Григорий Ильич и эти свои слова помнил. «Исходят от жилищ своих в дальние страны пустые и леса, промышляют соболей, драгоценных чёрных лисиц, горностая и белок, и всякого потом восхищает богатство одежд из сих зверей, а оных остяк добывает от нищеты и скудости своей в налимьем кожане, в коем в зимнее время лютость тягчайших морозов претерпевает».
— И твоя правдивость, Григорий Ильич, предостой-на. Я вижу мужество сердечное в том, что ты не утаил согрешений остяков: как они детей продают в невольники, как лечиться отказываются, как в многожёнстве погрязли…
Григорий Ильич не забыл своих сомнений, когда зимой при лучине сидел у себя каморке над этими листами и размышлял: говорить или не говорить? Он выбрал истину. И сейчас его жалость к остякам, умноженная сочувствием владыки, возросла втрое — до боли в груди.
— А ты что скажешь, Панфил? — спросил Филофей.
— Я плачу над своим народом, — глухо ответил Пантила.
— Таких сочинений ни про какой язык нашей державы ещё нет, — сказал Филофей. — Я велел монахам переписать его трижды. Одну книгу — Матвею Петровичу, другую царю поднесу, а третью здесь в вивлиофике сохраню.
— Это честь, — преодолевая волнение, признался Новицкий.
— Заслужил, — пожал плечами Филофей. — Петра Лексеича я весной намереваюсь увидеть. Мы с Панфилом как раз в Москву едем. Пока я по делам хожу, Панфил храмы посмотрит, причастится, святыням поклонится.
— Заздрю тоби, Панфыл, — признался Григорий Ильич, представляя, какое впечатление ожидает Пантилу.
— Я за тебя помолюсь, Гриша, — пообещал Пантила.
— Ну, добре… А колы назад будэте, вотче?
— Матвей Петрович везёт. У него тоже какие-то дела в Монастырском приказе у графа Мусина-Пушкина. Обещал к осени вернуться.
— Выходить, цэ лэто не плавати нам до вогуличев?
— Выходит, пропустить придётся, — согласился Филофей. — Я Семёна Ульяныча обнадёжил, что попрошу у государя изволения на достройку кремля. Сие особенно сейчас важно. Сам понимаешь.
Григорий Ильич кивнул. Строительство действительно отвлекло бы Ремезова и утешило в горе. Жаль Петьку, ох, жаль.
— Да, шкодую Вульянычу и родове ево… Зовсим мо-лодий Пэтро був.
— А ты со шведом тем не примирился? С Филиппом Таббертом?

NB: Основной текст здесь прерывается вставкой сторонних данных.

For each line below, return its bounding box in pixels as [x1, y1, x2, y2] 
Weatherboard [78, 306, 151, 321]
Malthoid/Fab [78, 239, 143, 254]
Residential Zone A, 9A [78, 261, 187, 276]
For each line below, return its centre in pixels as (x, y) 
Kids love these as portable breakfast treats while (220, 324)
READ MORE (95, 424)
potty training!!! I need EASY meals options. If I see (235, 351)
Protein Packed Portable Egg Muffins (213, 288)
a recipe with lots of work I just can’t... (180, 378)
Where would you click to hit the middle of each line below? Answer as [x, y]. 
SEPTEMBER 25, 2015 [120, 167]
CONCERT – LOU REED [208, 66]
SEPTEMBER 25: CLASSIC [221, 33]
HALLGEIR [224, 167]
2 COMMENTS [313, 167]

— Ни, — сухо ответил Новицкий.
— Дело твоё, — вздохнул Филофей. — Я про другое хотел сказать. Ежели доведётся с государем говорить, думаю замолвить слово и за тебя, Гриша. Ты же не пленный, чего конца войны ждать? Авось Пётр Алексеич помилует тебя и домой отпустит?

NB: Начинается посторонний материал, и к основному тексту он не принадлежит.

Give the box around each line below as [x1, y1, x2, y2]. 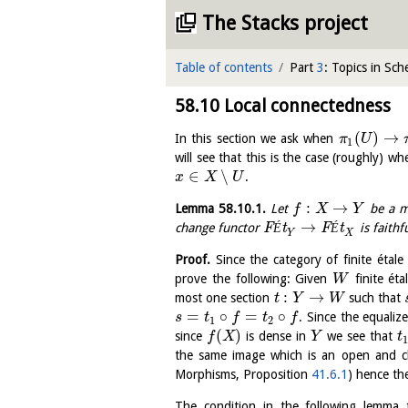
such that [344, 291, 405, 305]
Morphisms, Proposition [175, 367, 311, 382]
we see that [321, 329, 397, 343]
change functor [175, 220, 263, 235]
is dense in [240, 329, 311, 343]
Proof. [175, 252, 210, 267]
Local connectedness [219, 96, 391, 117]
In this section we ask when [175, 131, 339, 146]
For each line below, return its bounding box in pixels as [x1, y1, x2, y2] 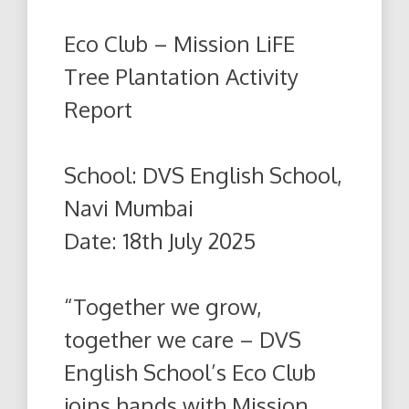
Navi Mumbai [64, 193, 194, 222]
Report [64, 94, 132, 123]
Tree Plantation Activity [64, 61, 299, 90]
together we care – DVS [64, 324, 301, 353]
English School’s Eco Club [64, 357, 316, 386]
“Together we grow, [64, 291, 262, 320]
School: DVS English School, [64, 160, 342, 189]
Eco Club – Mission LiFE [64, 28, 295, 58]
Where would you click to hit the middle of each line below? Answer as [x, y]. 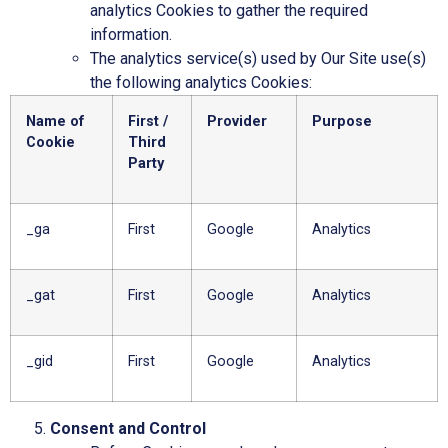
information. [131, 34]
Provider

Григорий Ильич был поражён. Он и не надеялся хоть когда-нибудь вернуться обратно в Малороссию — в Батурин или Глухов, в Чернигов или в Киев… Неужто они вообще где-то ещё есть на белом свете? Немыслимо и представить снова там оказаться… И что ему там делать? Там он теперь уже никто. А здесь он первообразное творение видит. Здесь всё в будущем. Здесь вечное воскресенье. Здесь райский сад и Ева ещё без яблока. Здесь правая вера вторгается в непокорную тайгу. Здесь божья брань. А он полковник.
— Нэ трэба, вотче, — тяжело признался Новицкий. — Тут покаянье моё.
Филофей зорко вгляделся в Григория Ильича.
— А помиловать тебя, Гриша, для души Петра Лек-сеича не менее важно, чем для тебя в отчизну вернуться.
— Я вжэ тут врыс в Сибэре, яко дрэво, — твёрдо ответил Григорий Ильич. — Нэ трэба, вотче. Тэпэр моя справа тут.
Стёклышки в оконницах кельи вдруг дружно звякнули. Это на Троицком мысу бабахнула пушка. Орудийный выстрел возвещал о начале ледохода — Иртыш начал лопаться под напором вешних вод из полуденных степей. И ледоход для Григория Ильича тоже стал божьим знамением возрождения.
Огонёк жировой лампады еле озарял измождённые лица. В маленькой землянке полковника Бухгольца собралось десятка два офицеров; они сидели вокруг стола тесно, как святые на иконе. Даже при тусклой лампаде Иван Дмитриевич видел, что половина его командиров поражена скорбутом: на скулах темнели синяки, глаза пожелтели, в волосах запеклась кровь. Однако скорбут лучше плена или гибели. Это сравнение напрашивалось у офицеров поневоле, потому что среди них уже не было поручиков Кузьмичёва и Демарина, лейтенанта Сванте Инборга, капитанов Морозова и Ожаровского, майора Шестакова… Немалые потери для мирного похода в ничейную степь.